Work instructions.
What lines below contain the word "Team"? Please pull each one out.

[Saved data entries]
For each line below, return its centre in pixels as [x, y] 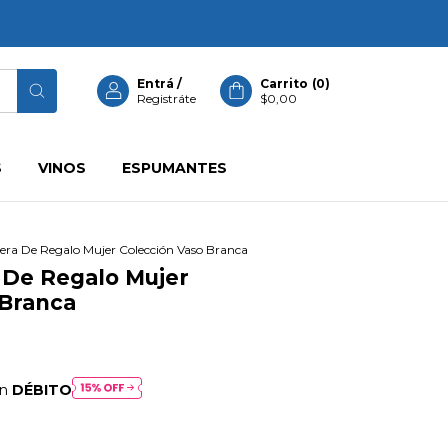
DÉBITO [41, 389]
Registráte [166, 98]
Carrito [284, 83]
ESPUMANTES [174, 167]
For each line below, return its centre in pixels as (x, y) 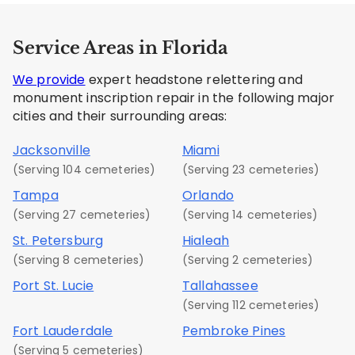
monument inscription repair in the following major (174, 97)
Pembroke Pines (234, 330)
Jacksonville (52, 150)
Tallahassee (220, 285)
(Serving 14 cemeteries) (250, 214)
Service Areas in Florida (120, 48)
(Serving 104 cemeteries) (84, 169)
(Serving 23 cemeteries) (251, 169)
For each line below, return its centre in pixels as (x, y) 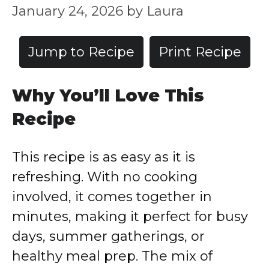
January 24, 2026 (68, 11)
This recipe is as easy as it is (104, 157)
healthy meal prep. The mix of (112, 256)
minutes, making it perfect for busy (130, 216)
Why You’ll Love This (108, 95)
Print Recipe (200, 52)
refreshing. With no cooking (105, 177)
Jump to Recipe (81, 52)
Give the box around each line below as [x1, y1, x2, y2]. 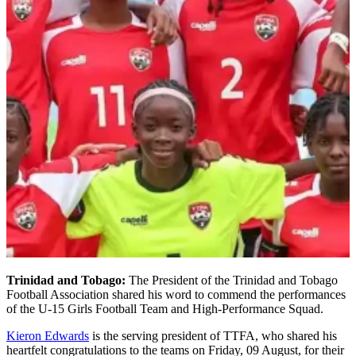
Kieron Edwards [6, 328, 89, 342]
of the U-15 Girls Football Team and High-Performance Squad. [6, 301, 323, 315]
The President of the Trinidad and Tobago [126, 273, 338, 287]
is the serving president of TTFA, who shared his [89, 328, 337, 342]
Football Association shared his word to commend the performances [6, 287, 346, 301]
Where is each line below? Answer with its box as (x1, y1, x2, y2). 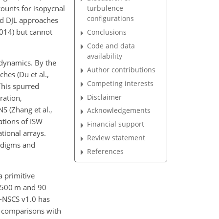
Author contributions (87, 65, 156, 74)
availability (87, 51, 123, 61)
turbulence (87, 3, 124, 13)
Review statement (87, 133, 146, 143)
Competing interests (87, 78, 154, 88)
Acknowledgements (87, 106, 151, 115)
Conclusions (87, 27, 127, 37)
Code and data (87, 41, 135, 50)
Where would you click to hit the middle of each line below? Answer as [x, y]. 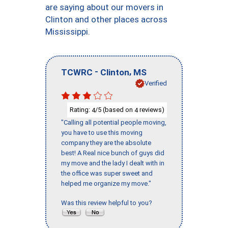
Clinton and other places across [106, 19]
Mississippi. [68, 32]
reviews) [151, 109]
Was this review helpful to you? [108, 203]
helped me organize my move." [106, 184]
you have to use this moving [102, 133]
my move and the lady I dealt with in [113, 163]
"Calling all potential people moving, [114, 123]
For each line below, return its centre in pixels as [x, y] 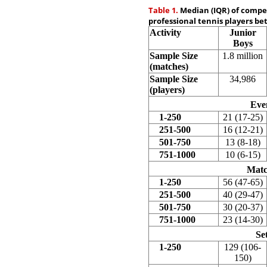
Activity [165, 32]
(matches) [169, 66]
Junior [243, 32]
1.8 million [243, 56]
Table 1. [163, 10]
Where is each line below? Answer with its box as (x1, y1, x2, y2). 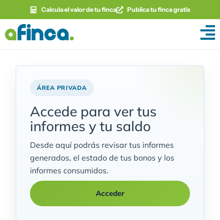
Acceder (96, 189, 124, 198)
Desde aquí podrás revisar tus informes (30, 140, 174, 150)
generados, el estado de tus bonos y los (30, 153, 174, 163)
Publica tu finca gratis (127, 6, 190, 13)
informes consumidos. (30, 165, 109, 175)
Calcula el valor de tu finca (41, 6, 116, 13)
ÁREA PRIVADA (37, 84, 87, 91)
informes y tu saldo (30, 117, 151, 135)
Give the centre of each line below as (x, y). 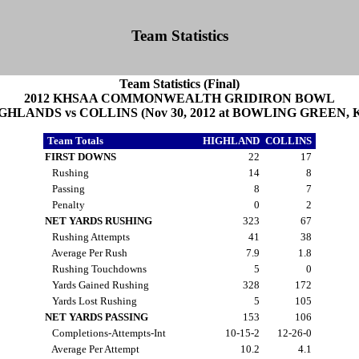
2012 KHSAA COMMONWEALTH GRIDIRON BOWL (179, 98)
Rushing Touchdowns (97, 268)
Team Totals (75, 140)
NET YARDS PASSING (97, 317)
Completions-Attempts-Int (107, 333)
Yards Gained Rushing (98, 284)
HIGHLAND (232, 140)
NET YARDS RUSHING (99, 220)
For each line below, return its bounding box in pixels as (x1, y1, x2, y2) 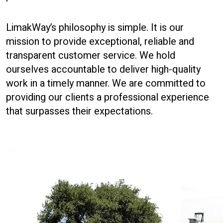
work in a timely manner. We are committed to (6, 76, 206, 91)
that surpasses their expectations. (6, 104, 153, 118)
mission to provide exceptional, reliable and (6, 34, 194, 49)
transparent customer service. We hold (6, 48, 175, 63)
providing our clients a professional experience (6, 90, 209, 105)
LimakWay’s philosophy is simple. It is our (6, 20, 184, 35)
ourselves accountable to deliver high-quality (6, 62, 201, 77)
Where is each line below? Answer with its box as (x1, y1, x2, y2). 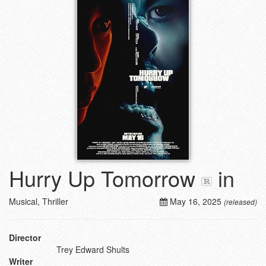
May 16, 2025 (170, 195, 221, 207)
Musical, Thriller (9, 195, 68, 207)
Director (9, 232, 41, 243)
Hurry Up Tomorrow (9, 163, 195, 193)
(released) (224, 197, 257, 207)
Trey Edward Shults (56, 243, 129, 255)
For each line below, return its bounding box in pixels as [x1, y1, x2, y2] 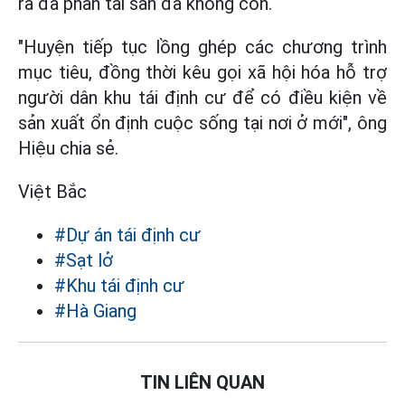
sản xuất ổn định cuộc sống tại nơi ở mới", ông [18, 111, 387, 134]
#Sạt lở [54, 249, 113, 271]
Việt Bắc [18, 180, 87, 202]
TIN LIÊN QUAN [140, 371, 265, 393]
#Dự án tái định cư [54, 223, 201, 246]
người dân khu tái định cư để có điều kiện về [18, 86, 387, 108]
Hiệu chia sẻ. [18, 137, 118, 159]
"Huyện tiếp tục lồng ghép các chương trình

Completed exercise.
of the U-15 Girls Football Team and High-Performance Squad. [6, 301, 323, 315]
Team Totals (75, 140)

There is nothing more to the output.